§ **WHAT THE TASK REQUIRES**
Find each line below containing the word "Original" and copy it.

━━━━━━━━━━━━━━━━━━━━

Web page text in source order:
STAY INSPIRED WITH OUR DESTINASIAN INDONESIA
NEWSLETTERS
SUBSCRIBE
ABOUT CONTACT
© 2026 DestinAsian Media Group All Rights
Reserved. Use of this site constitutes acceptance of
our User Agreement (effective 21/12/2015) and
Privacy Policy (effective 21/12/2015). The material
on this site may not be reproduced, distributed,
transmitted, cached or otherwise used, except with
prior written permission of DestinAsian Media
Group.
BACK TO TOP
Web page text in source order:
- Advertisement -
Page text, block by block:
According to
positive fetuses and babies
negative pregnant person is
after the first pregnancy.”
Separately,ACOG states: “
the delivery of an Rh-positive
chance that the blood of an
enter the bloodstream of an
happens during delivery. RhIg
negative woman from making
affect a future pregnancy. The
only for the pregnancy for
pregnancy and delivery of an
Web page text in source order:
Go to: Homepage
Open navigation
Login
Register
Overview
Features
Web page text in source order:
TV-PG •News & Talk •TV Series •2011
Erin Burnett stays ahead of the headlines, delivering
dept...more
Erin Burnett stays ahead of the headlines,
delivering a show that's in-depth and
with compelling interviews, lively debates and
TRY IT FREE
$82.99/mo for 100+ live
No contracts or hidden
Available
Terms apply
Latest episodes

━━━━━━━━━━━━━━━━━━━━

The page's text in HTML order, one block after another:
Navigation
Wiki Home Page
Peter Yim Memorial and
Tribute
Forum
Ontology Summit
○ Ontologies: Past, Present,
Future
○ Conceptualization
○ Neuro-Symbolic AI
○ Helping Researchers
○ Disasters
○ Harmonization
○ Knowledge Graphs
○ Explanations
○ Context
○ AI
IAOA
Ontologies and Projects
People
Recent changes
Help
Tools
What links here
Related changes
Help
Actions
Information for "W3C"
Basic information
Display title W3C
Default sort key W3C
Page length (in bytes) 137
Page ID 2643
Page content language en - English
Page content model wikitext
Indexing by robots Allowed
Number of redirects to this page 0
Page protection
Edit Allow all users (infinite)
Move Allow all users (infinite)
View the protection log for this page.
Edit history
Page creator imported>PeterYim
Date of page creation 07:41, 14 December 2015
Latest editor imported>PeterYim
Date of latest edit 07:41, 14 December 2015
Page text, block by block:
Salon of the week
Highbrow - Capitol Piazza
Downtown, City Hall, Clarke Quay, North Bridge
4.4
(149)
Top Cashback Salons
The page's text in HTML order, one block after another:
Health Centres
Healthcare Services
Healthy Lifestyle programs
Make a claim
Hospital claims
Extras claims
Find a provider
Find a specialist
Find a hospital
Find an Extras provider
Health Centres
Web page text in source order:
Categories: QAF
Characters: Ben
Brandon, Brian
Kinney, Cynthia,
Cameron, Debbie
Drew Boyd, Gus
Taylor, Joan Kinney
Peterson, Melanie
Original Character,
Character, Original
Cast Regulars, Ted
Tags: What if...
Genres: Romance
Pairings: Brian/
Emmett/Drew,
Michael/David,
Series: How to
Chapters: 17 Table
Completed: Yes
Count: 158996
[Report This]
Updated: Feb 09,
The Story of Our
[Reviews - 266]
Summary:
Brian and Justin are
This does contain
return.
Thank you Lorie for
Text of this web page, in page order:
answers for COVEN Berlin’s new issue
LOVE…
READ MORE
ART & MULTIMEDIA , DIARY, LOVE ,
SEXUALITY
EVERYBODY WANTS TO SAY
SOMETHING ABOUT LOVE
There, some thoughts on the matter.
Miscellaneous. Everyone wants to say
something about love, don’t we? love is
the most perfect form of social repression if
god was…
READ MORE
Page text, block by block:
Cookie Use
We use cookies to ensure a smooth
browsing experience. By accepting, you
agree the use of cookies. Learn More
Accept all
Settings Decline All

━━━━━━━━━━━━━━━━━━━━

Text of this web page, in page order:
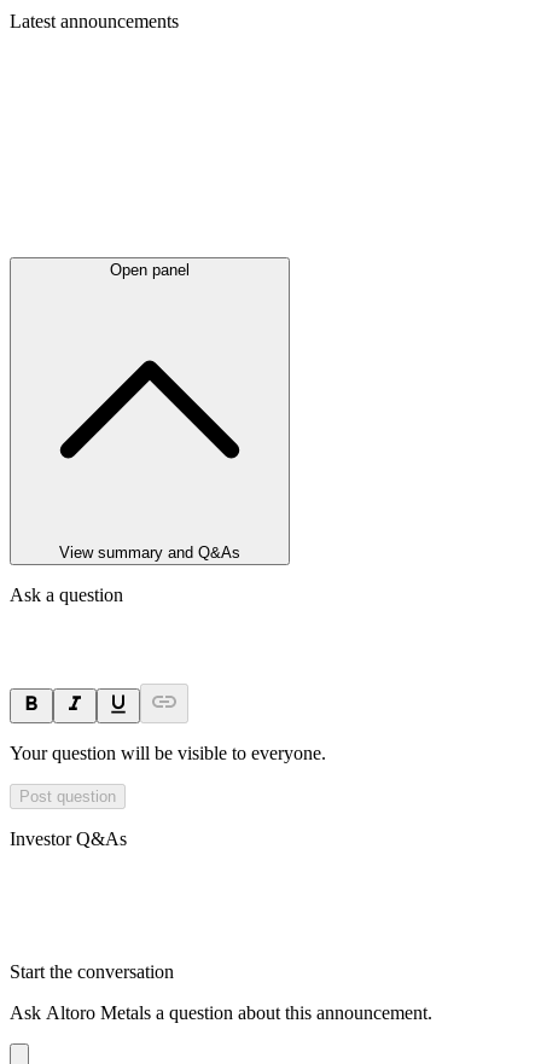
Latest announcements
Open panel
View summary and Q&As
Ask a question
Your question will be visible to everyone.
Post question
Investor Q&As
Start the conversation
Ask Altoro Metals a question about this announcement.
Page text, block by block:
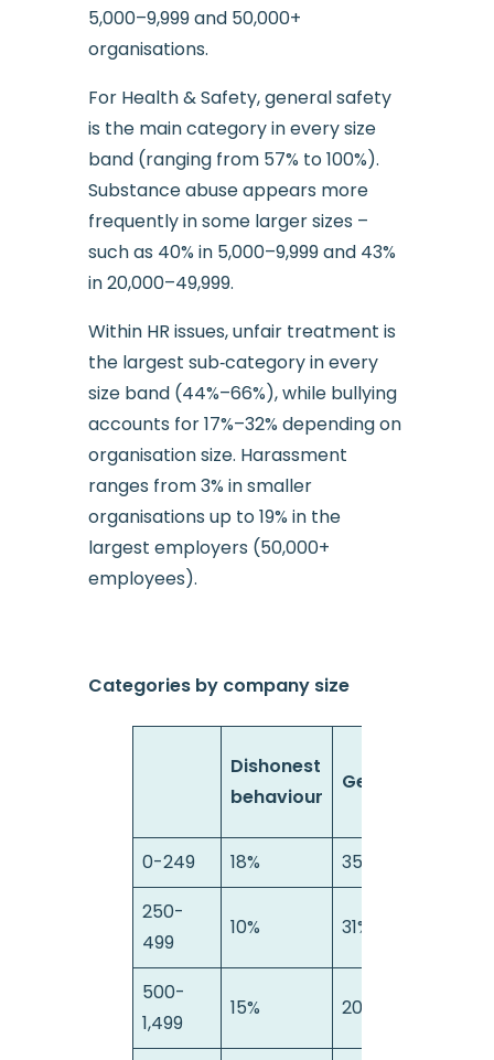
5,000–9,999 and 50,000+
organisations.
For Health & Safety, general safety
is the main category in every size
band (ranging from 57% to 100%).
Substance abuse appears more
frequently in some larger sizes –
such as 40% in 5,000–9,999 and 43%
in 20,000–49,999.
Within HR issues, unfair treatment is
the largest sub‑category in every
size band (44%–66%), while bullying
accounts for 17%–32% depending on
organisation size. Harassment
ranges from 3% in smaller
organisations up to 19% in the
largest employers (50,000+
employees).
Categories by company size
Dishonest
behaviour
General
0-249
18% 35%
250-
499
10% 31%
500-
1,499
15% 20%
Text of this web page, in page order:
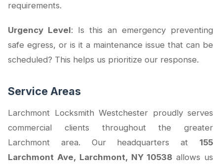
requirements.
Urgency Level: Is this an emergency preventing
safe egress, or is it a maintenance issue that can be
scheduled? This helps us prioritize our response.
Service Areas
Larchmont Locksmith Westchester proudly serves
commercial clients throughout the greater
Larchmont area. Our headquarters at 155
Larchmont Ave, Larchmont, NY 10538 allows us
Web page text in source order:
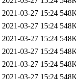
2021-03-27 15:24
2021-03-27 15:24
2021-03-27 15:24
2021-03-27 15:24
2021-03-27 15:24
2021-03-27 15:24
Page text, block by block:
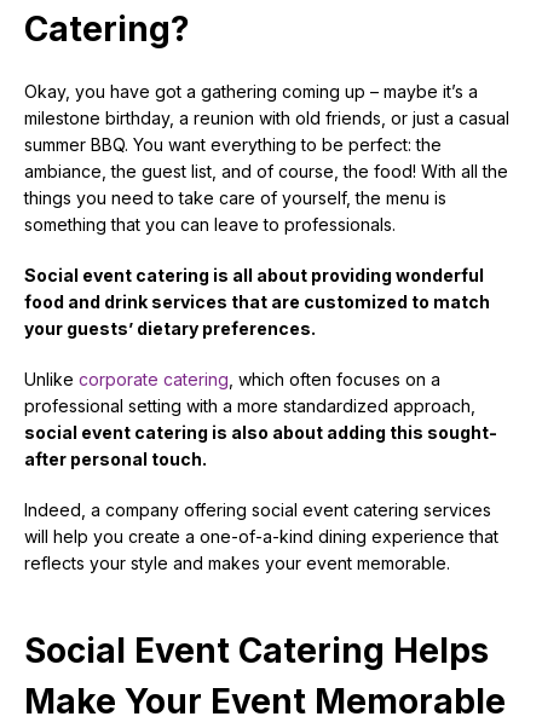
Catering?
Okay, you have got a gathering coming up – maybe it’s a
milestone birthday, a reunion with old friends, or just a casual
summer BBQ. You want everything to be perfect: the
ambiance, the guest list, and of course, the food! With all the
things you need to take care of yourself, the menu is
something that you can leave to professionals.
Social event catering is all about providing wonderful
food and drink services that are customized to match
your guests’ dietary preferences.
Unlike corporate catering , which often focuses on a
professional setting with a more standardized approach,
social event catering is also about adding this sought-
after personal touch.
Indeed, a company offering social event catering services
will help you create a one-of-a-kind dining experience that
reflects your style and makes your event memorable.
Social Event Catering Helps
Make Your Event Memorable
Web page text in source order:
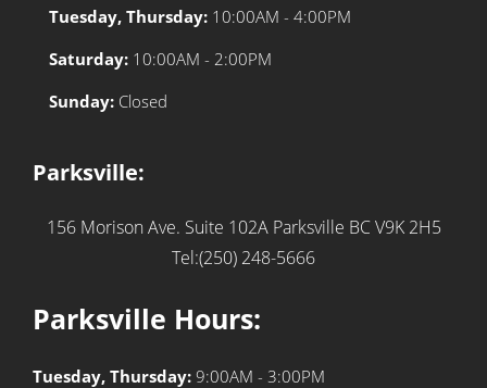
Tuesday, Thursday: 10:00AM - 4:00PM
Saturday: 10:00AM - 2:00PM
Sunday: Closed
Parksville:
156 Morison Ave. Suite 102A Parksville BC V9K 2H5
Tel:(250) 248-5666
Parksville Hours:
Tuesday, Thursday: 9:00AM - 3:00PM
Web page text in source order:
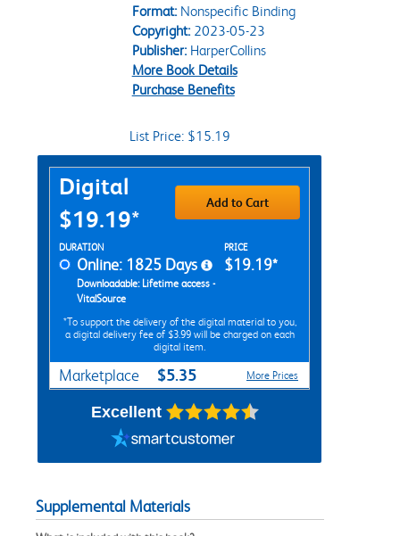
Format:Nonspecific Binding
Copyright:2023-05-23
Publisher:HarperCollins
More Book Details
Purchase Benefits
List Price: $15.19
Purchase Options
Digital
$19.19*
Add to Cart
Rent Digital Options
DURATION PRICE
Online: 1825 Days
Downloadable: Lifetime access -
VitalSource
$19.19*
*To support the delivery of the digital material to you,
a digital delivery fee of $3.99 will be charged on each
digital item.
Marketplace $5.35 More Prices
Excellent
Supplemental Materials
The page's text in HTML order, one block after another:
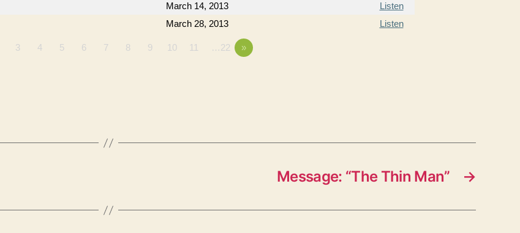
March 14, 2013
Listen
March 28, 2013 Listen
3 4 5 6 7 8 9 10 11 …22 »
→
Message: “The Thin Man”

━━━━━━━━━━━━━━━━━━━━

§ **OUTPUT OF THE EXERCISE**
Original Character,
Character, Original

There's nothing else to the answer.